She remarks, “I never realized how easily people could be trained to accept slavery.”

However, Dana is the perfect foil for the plantation’s owner. She is educated and strong-willed — a writer who “dresses like a man” and is as much a culture shock to the people of the plantation as they are to her.

Kindred is the most horrifying yet pitch perfect novel I’ve ever read. It was impossible to put down, but at the same time I couldn’t wait until it was over. The hardest part to endure, for me, was the banality of it all. The atrocities are accepted as a matter of course, and for all his cruelty and ignorance, the plantation owner, Tom Weylin, is more dispassionate than hateful — at least relative to other slave owners at the time.

“[He] wasn’t the monster he could have been with the power he held over his slaves,” Dana observes. “He wasn’t a monster at all. Just an ordinary man who sometimes did the monstrous things his society said were legal and proper.”

The systemic nature of slavery makes it all the more horrifying. It’s not merely the theft of another’s freedom, but the institutional structure that codifies injustice and the extrajudicial violence that enforces the status quo.

More than four decades after its publication, Kindred remains an unflinching study of America’s greatest shame — and an indictment of a culture still unwilling to reckon with its past.

Review: One’s Company, Ashley Hutson

Reading Ashley Hutson’s debut novel, One’s Company, I was reminded of a quote from Arthur Schopenhauer: “A man can be himself only so long as he is alone; and if he does not love solitude, he will not love freedom; for it is only when he is alone that he is really free.”

The same goes for Bonnie Lincoln, a twenty-first century Schopenhauer of sorts and the narrator of One’s Company, whose only ask of the world is to leave her be.

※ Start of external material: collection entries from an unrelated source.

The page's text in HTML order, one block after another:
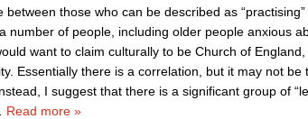
between those who can be described as
number of people, including older people anxious
want to claim culturally to be Church of
Essentially there is a correlation, but it may not
I suggest that there is a significant group of
Read more »
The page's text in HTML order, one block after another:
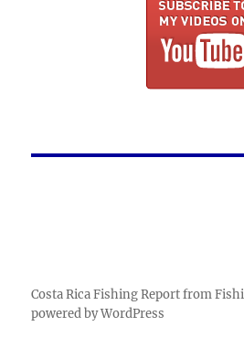
Costa Rica Fishing Report from
powered by WordPress
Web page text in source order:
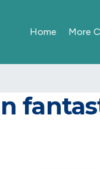
Home More
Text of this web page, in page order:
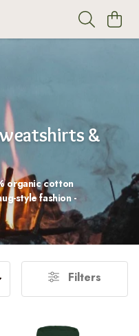
&
organic cotton
style fashion -
Filters
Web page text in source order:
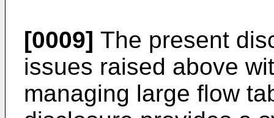
[0009] The present
issues raised above
managing large flow
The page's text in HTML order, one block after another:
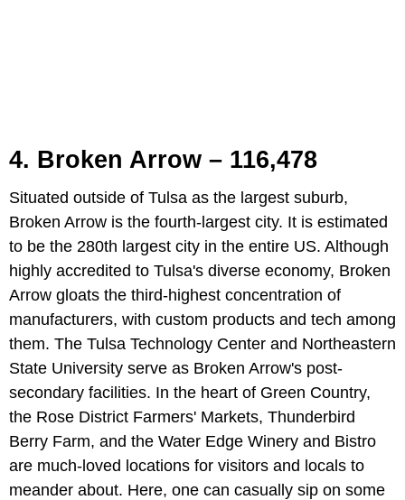
4. Broken Arrow – 116,478
Situated outside of Tulsa as the largest suburb,
Broken Arrow is the fourth-largest city. It is estimated
to be the 280th largest city in the entire US. Although
highly accredited to Tulsa's diverse economy, Broken
Arrow gloats the third-highest concentration of
manufacturers, with custom products and tech among
them. The Tulsa Technology Center and Northeastern
State University serve as Broken Arrow's post-
secondary facilities. In the heart of Green Country,
the Rose District Farmers' Markets, Thunderbird
Berry Farm, and the Water Edge Winery and Bistro
are much-loved locations for visitors and locals to
meander about. Here, one can casually sip on some
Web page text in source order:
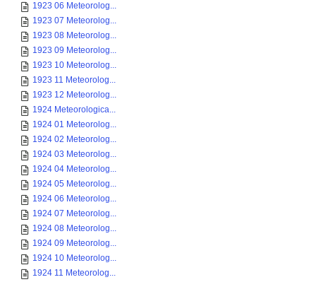
1923 06 Meteorolog...
1923 07 Meteorolog...
1923 08 Meteorolog...
1923 09 Meteorolog...
1923 10 Meteorolog...
1923 11 Meteorolog...
1923 12 Meteorolog...
1924 Meteorologica...
1924 01 Meteorolog...
1924 02 Meteorolog...
1924 03 Meteorolog...
1924 04 Meteorolog...
1924 05 Meteorolog...
1924 06 Meteorolog...
1924 07 Meteorolog...
1924 08 Meteorolog...
1924 09 Meteorolog...
1924 10 Meteorolog...
1924 11 Meteorolog...
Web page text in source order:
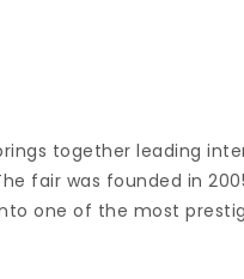
together leading
fair was founded in
one of the most
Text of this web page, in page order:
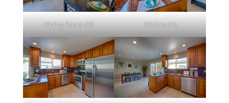
Dining Room (D) Kitchen (A)
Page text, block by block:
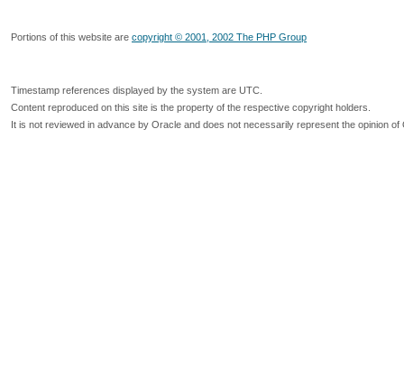
Portions of this website are copyright © 2001, 2002 The PHP Group
Timestamp references displayed by the system are UTC.
Content reproduced on this site is the property of the respective copyright holders.
It is not reviewed in advance by Oracle and does not necessarily represent the opinion
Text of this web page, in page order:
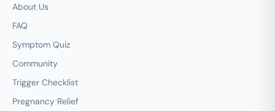
About Us
FAQ
Symptom Quiz
Community
Trigger Checklist
Pregnancy Relief
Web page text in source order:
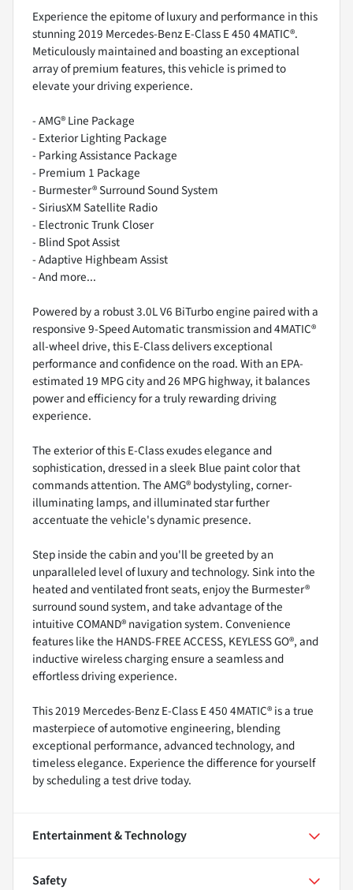
Experience the epitome of luxury and performance in this
stunning 2019 Mercedes-Benz E-Class E 450 4MATIC®.
Meticulously maintained and boasting an exceptional
array of premium features, this vehicle is primed to
elevate your driving experience.
- AMG® Line Package
- Exterior Lighting Package
- Parking Assistance Package
- Premium 1 Package
- Burmester® Surround Sound System
- SiriusXM Satellite Radio
- Electronic Trunk Closer
- Blind Spot Assist
- Adaptive Highbeam Assist
- And more...
Powered by a robust 3.0L V6 BiTurbo engine paired with a
responsive 9-Speed Automatic transmission and 4MATIC®
all-wheel drive, this E-Class delivers exceptional
performance and confidence on the road. With an EPA-
estimated 19 MPG city and 26 MPG highway, it balances
power and efficiency for a truly rewarding driving
experience.
The exterior of this E-Class exudes elegance and
sophistication, dressed in a sleek Blue paint color that
commands attention. The AMG® bodystyling, corner-
illuminating lamps, and illuminated star further
accentuate the vehicle's dynamic presence.
Step inside the cabin and you'll be greeted by an
unparalleled level of luxury and technology. Sink into the
heated and ventilated front seats, enjoy the Burmester®
surround sound system, and take advantage of the
intuitive COMAND® navigation system. Convenience
features like the HANDS-FREE ACCESS, KEYLESS GO®, and
inductive wireless charging ensure a seamless and
effortless driving experience.
This 2019 Mercedes-Benz E-Class E 450 4MATIC® is a true
masterpiece of automotive engineering, blending
exceptional performance, advanced technology, and
timeless elegance. Experience the difference for yourself
by scheduling a test drive today.
Entertainment & Technology
Safety
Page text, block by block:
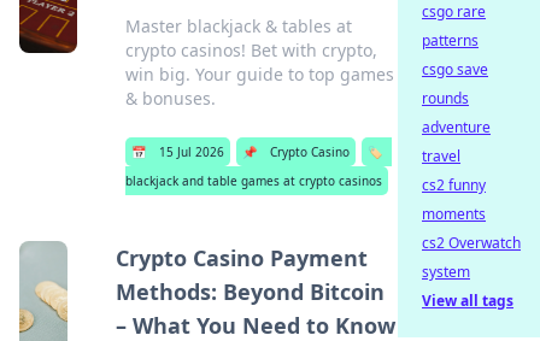
Master blackjack & tables at
crypto casinos! Bet with crypto,
win big. Your guide to top games
& bonuses.
📅 15 Jul 2026 📌 Crypto Casino
🏷️
blackjack and table games at crypto casinos
Crypto Casino Payment
Methods: Beyond Bitcoin
– What You Need to Know
csgo rare
patterns
csgo save
rounds
adventure
travel
cs2 funny
moments
cs2 Overwatch
system
View all tags
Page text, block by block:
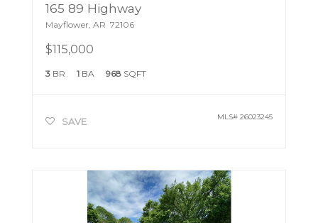
165 89 Highway
Mayflower, AR 72106
$115,000
3BR 1BA 968SQFT
SAVE MLS#26023245
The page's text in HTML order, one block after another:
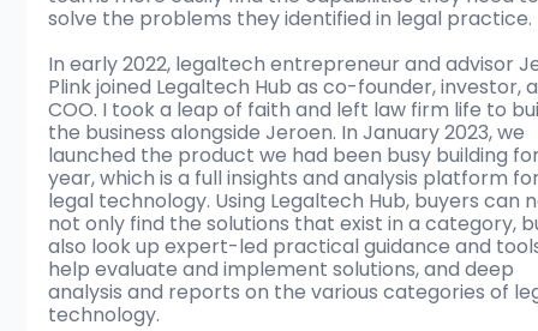
solve the problems they identified in legal practice.
In early 2022, legaltech entrepreneur and advisor
Plink joined Legaltech Hub as co-founder, investor,
COO. I took a leap of faith and left law firm life to
the business alongside Jeroen. In January 2023, we
launched the product we had been busy building
year, which is a full insights and analysis platform
legal technology. Using Legaltech Hub, buyers can
not only find the solutions that exist in a category,
also look up expert-led practical guidance and
help evaluate and implement solutions, and deep
analysis and reports on the various categories of
technology.
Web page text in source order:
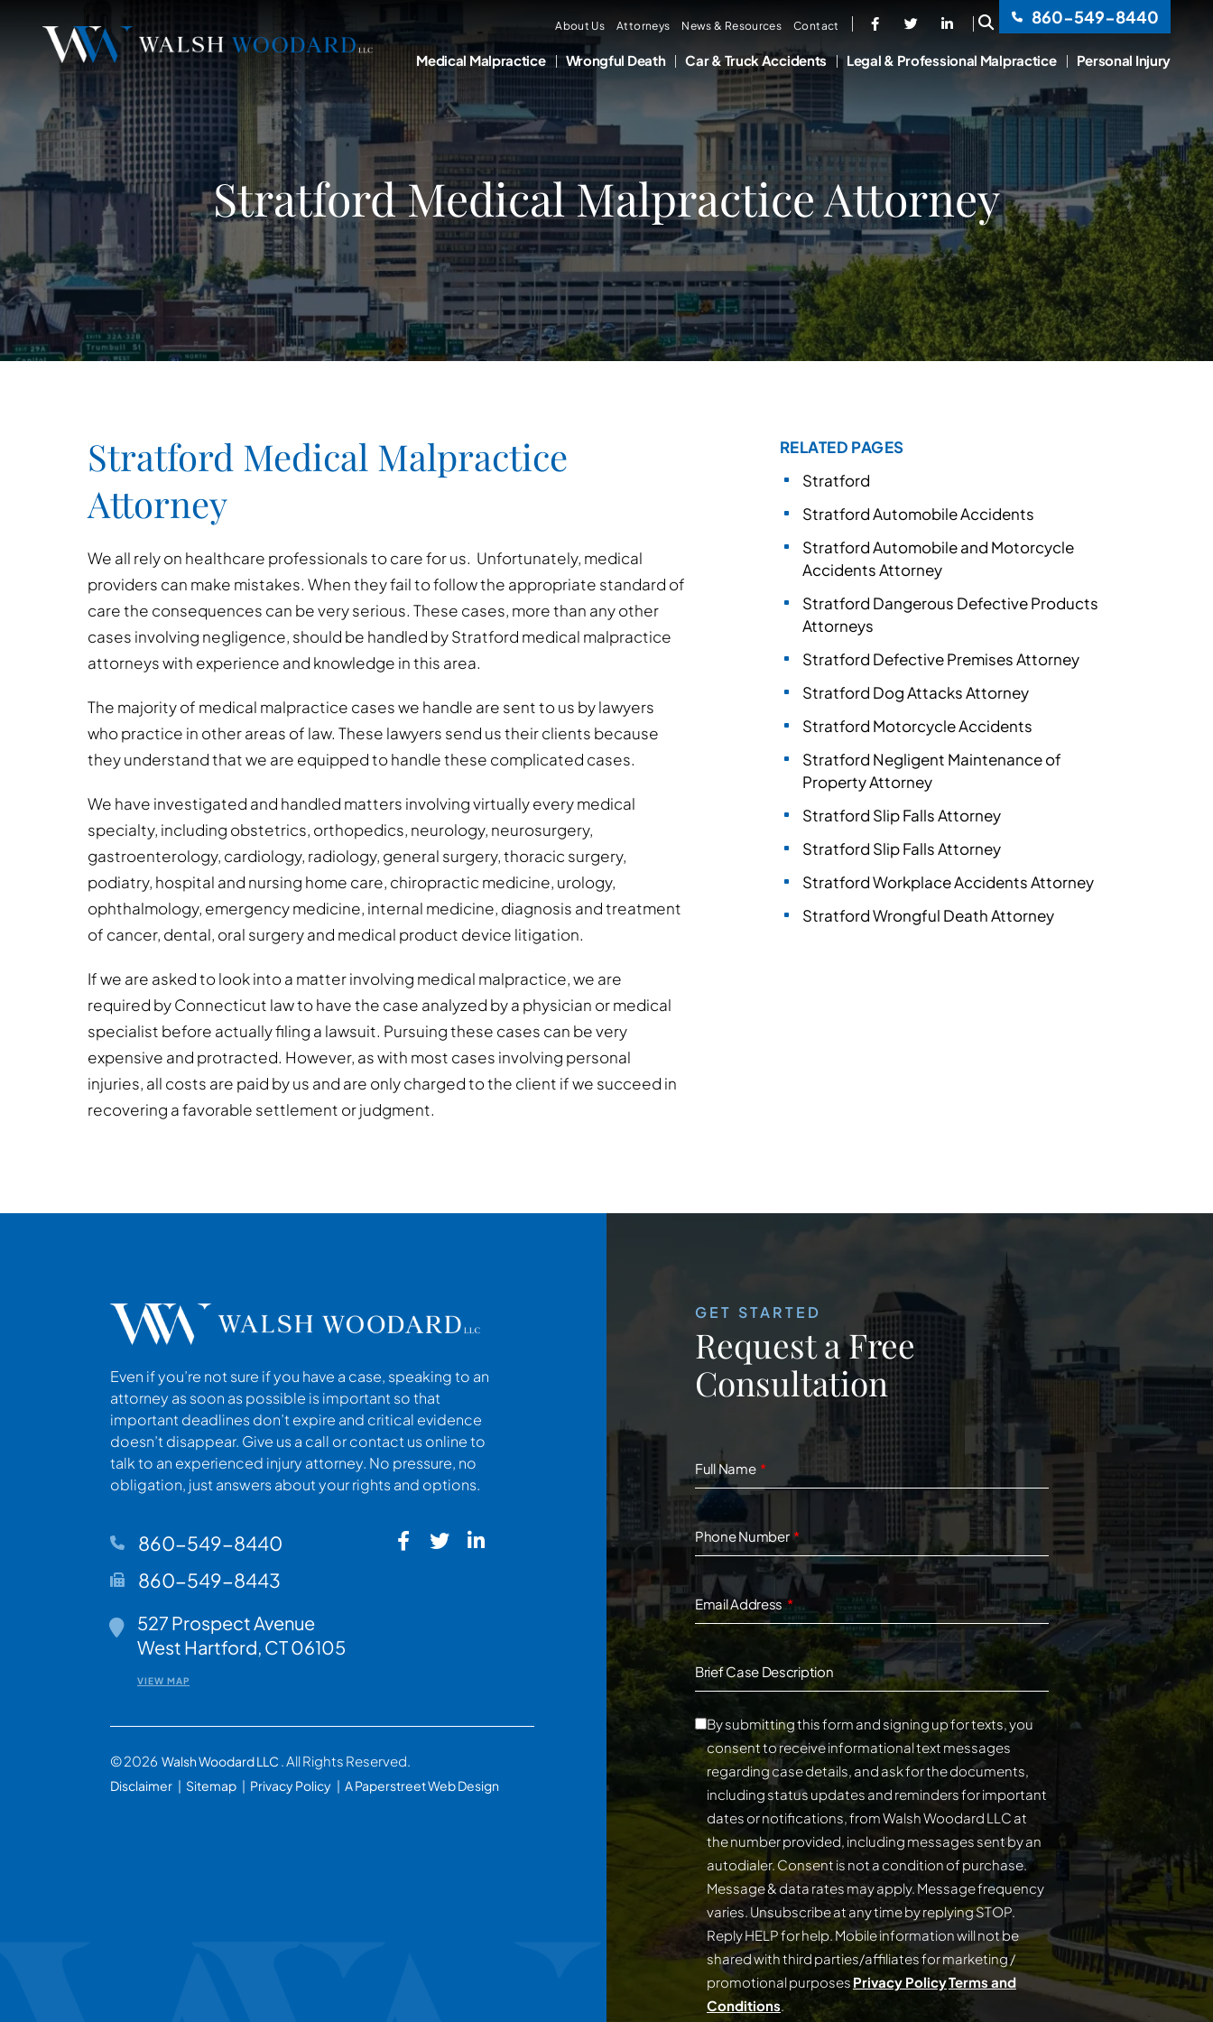
About Us Attorneys News & Resources Contact
OPEN SITE SEARCH860-549-8440
Medical Malpractice Wrongful Death Car & Truck Accidents Legal & Professional Malpractice Personal Injury
Stratford Medical Malpractice Attorney
Stratford Medical Malpractice
Attorney
We all rely on healthcare professionals to care for us. Unfortunately, medical
providers can make mistakes. When they fail to follow the appropriate standard of
care the consequences can be very serious. These cases, more than any other
cases involving negligence, should be handled by Stratford medical malpractice
attorneys with experience and knowledge in this area.
The majority of medical malpractice cases we handle are sent to us by lawyers
who practice in other areas of law. These lawyers send us their clients because
they understand that we are equipped to handle these complicated cases.
We have investigated and handled matters involving virtually every medical
specialty, including obstetrics, orthopedics, neurology, neurosurgery,
gastroenterology, cardiology, radiology, general surgery, thoracic surgery,
podiatry, hospital and nursing home care, chiropractic medicine, urology,
ophthalmology, emergency medicine, internal medicine, diagnosis and treatment
of cancer, dental, oral surgery and medical product device litigation.
If we are asked to look into a matter involving medical malpractice, we are
required by Connecticut law to have the case analyzed by a physician or medical
specialist before actually filing a lawsuit. Pursuing these cases can be very
expensive and protracted. However, as with most cases involving personal
injuries, all costs are paid by us and are only charged to the client if we succeed in
recovering a favorable settlement or judgment.
RELATED PAGES
Stratford
Stratford Automobile Accidents
Stratford Automobile and Motorcycle
Accidents Attorney
Stratford Dangerous Defective Products
Attorneys
Stratford Defective Premises Attorney
Stratford Dog Attacks Attorney
Stratford Motorcycle Accidents
Stratford Negligent Maintenance of
Property Attorney
Stratford Slip Falls Attorney
Stratford Slip Falls Attorney
Stratford Workplace Accidents Attorney
Stratford Wrongful Death Attorney
Even if you’re not sure if you have a case, speaking to an
attorney as soon as possible is important so that
important deadlines don’t expire and critical evidence
doesn’t disappear. Give us a call or contact us online to
talk to an experienced injury attorney. No pressure, no
obligation, just answers about your rights and options.
860-549-8440
860-549-8443
Walsh Woodard LLC
527 Prospect Avenue
West Hartford, CT06105
VIEW MAP
© 2026 Walsh Woodard LLC . All Rights Reserved.
Disclaimer Sitemap Privacy Policy A Paperstreet Web Design
GET STARTED
Request a Free
Consultation
Full Name
Phone Number
Email Address
Brief Case Description
By submitting this form and signing up for texts, you
consent to receive informational text messages
regarding case details, and ask for the documents,
including status updates and reminders for important
dates or notifications, from Walsh Woodard LLC at
the number provided, including messages sent by an
autodialer. Consent is not a condition of purchase.
Message & data rates may apply. Message frequency
varies. Unsubscribe at any time by replying STOP.
Reply HELP for help. Mobile information will not be
shared with third parties/affiliates for marketing /
promotional purposesPrivacy PolicyTerms and
Conditions.

I can relate — a lot, actually.

I share Bonnie’s brutally honest view of humanity and her desire to simply be left alone. Also like Bonnie, I grew up in a trailer and my favorite show as a kid was Three’s Company. On a nightly basis, we would eat dinner on TV trays while watching reruns of Jack and Janet, et al.

While for me that is a happy memory, for Bonnie, there is a much darker connection. The show is where she goes to escape from a life of pain. Both of her parents die young and the family that takes her in is murdered during a robbery — in which Bonnie is also assaulted and left for dead.

While in recovery, she watches Three’s Company from start to finish, over and over, and it helps her manage the trauma.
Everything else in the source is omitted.